Raising awareness about these issues is a big part of the coalition's mission, said Annabel Gregg, executive director.
Water infrastructure mostly exists underground, keeping it largely "out of sight and out of mind," McGough said Thursday. But when those systems fail, "the added cost of human illness; the economic costs; the environmental costs over time is killing people — it's just not nearly as often" as with failures of above-ground infrastructure like bridges, he said.
The decline of daily print newspapers nationwide has compounded the issue and torn down the forums where these issues were once discussed, McGough found.
"I don't think most people think about [wastewater infrastructure] when they vote for their elected officials," he said Thursday. "Although sewers cost about as much as drinking water [infrastructure] to fix and reconstruct, they're getting way less attention despite the fact that they're also influencing water quality."
Nationwide, cities have few good options to fund the kind of sweeping rehabilitation needed to correct sewer deficiencies, McGough found.
Though the EPA initially proposed a $350 million plan, city officials 20 years ago negotiated it down to $160 million, McNally said.
"We were hesitant at the time to enter into any agreement," Miasek told Mahoning Matters in April. "We knew we'd never be able to afford what they wanted."
Youngstown is currently stalled on the second phase of its mandated sewer improvement plan for lack of funding, McNally said Thursday. When asked by the coalition's audience about possible funding avenues, McNally pointed to Ohio's $2.7-billion rainy day fund, which has long gone untapped, even through the first year of the coronavirus pandemic.
"There is no reason that money can't be funneled down to help with our wastewater issues," she said. "We're in desperation mode for money for these projects. Any little bit helps us get to the next level."

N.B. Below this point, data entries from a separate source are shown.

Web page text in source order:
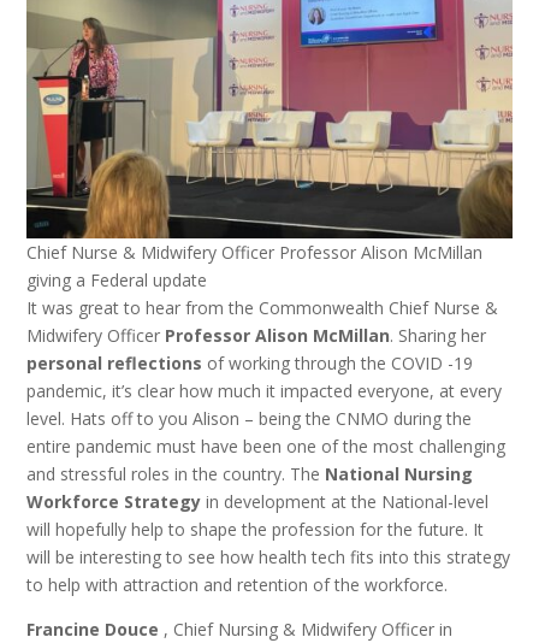
Chief Nurse & Midwifery Officer Professor Alison McMillan
giving a Federal update
It was great to hear from the Commonwealth Chief Nurse &
Midwifery Officer Professor Alison McMillan. Sharing her
personal reflections of working through the COVID -19
pandemic, it’s clear how much it impacted everyone, at every
level. Hats off to you Alison – being the CNMO during the
entire pandemic must have been one of the most challenging
and stressful roles in the country. The National Nursing
Workforce Strategy in development at the National-level
will hopefully help to shape the profession for the future. It
will be interesting to see how health tech fits into this strategy
to help with attraction and retention of the workforce.
Francine Douce , Chief Nursing & Midwifery Officer in
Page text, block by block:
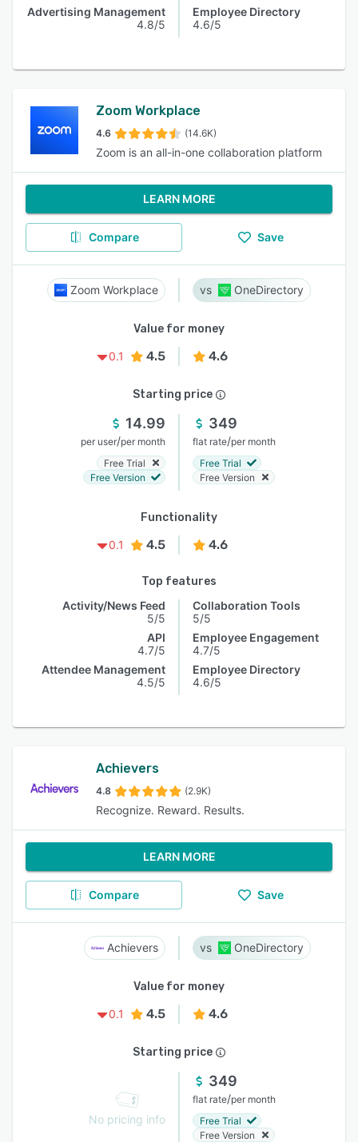
Advertising Management
4.8/5
Employee Directory
4.6/5
Zoom Workplace
4.6 (14.6K)
Zoom is an all-in-one collaboration platform
LEARN MORE
Compare Save
Zoom Workplace OneDirectory
Value for money
0.1
4.5 4.6
Starting price
14.99
per user/per month
Free Trial
Free Version
349
flat rate/per month
Free Trial
Free Version
Functionality
0.1
4.5 4.6
Top features
Activity/News Feed
5/5
API
4.7/5
Attendee Management
4.5/5
Collaboration Tools
5/5
Employee Engagement
4.7/5
Employee Directory
4.6/5
Achievers
4.8 (2.9K)
Recognize. Reward. Results.
LEARN MORE
Compare Save
Achievers OneDirectory
Value for money
0.1
4.5 4.6
Starting price
No pricing info
349
flat rate/per month
Free Trial
Free Version
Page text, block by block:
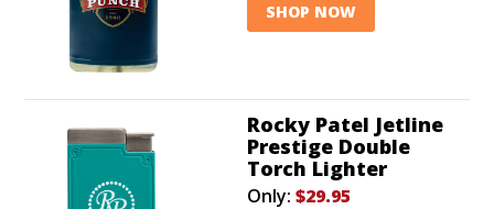
SHOP NOW
Rocky Patel Jetline
Prestige Double
Torch Lighter
Only: $29.95
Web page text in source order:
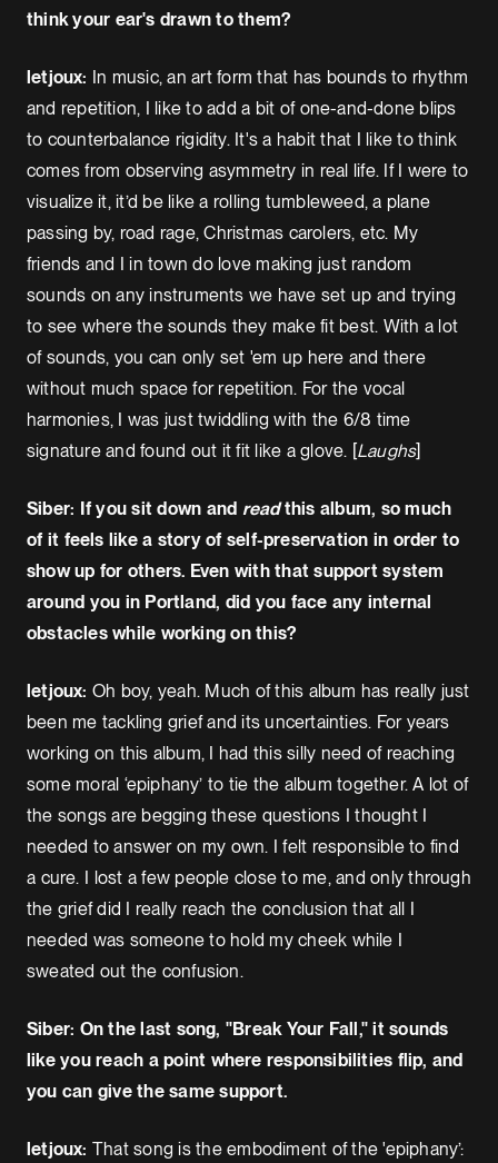
think your ear's drawn to them?
letjoux: In music, an art form that has bounds to rhythm
and repetition, I like to add a bit of one-and-done blips
to counterbalance rigidity. It's a habit that I like to think
comes from observing asymmetry in real life. If I were to
visualize it, it’d be like a rolling tumbleweed, a plane
passing by, road rage, Christmas carolers, etc. My
friends and I in town do love making just random
sounds on any instruments we have set up and trying
to see where the sounds they make fit best. With a lot
of sounds, you can only set 'em up here and there
without much space for repetition. For the vocal
harmonies, I was just twiddling with the 6/8 time
signature and found out it fit like a glove. [Laughs]
Siber: If you sit down and readthis album, so much
of it feels like a story of self-preservation in order to
show up for others. Even with that support system
around you in Portland, did you face any internal
obstacles while working on this?
letjoux: Oh boy, yeah. Much of this album has really just
been me tackling grief and its uncertainties. For years
working on this album, I had this silly need of reaching
some moral ‘epiphany’ to tie the album together. A lot of
the songs are begging these questions I thought I
needed to answer on my own. I felt responsible to find
a cure. I lost a few people close to me, and only through
the grief did I really reach the conclusion that all I
needed was someone to hold my cheek while I
sweated out the confusion.
Siber: On the last song, "Break Your Fall," it sounds
like you reach a point where responsibilities flip, and
you can give the same support.
letjoux: That song is the embodiment of the 'epiphany’:
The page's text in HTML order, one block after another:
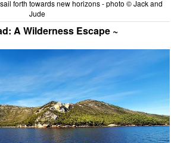
forth towards new horizons - photo © Jack and
Jude
A Wilderness Escape ~

When considering how the city's roughly $88 million in American Rescue Plan funding could be used, sewer upgrades are one of City Council's top priorities, McNally said. But even if the entire $88 million were dumped into the city's sewers, "we'd be no better off," she said.
City officials on Thursday also considered chasing two sewer grants that could put up to $5 million for an interceptor sewer to divert wastewater from Mill Creek as well as another large project that's been put off, McNally said. But for the latter project, even the maximum grant award would cover only a quarter of the total cost, she said.
The city in 2019 set a five-year sewer rate hike to save up for repairs. But with a majority of ratepayers below federal poverty guidelines, "any small increase hurts them. It's hard to swallow," McNally said. "[City officials] can't do it ourselves. We cannot. That's not one of our options.
"We'll take anything we can get. That means it alleviates the burden we have to tack on residents and businesses."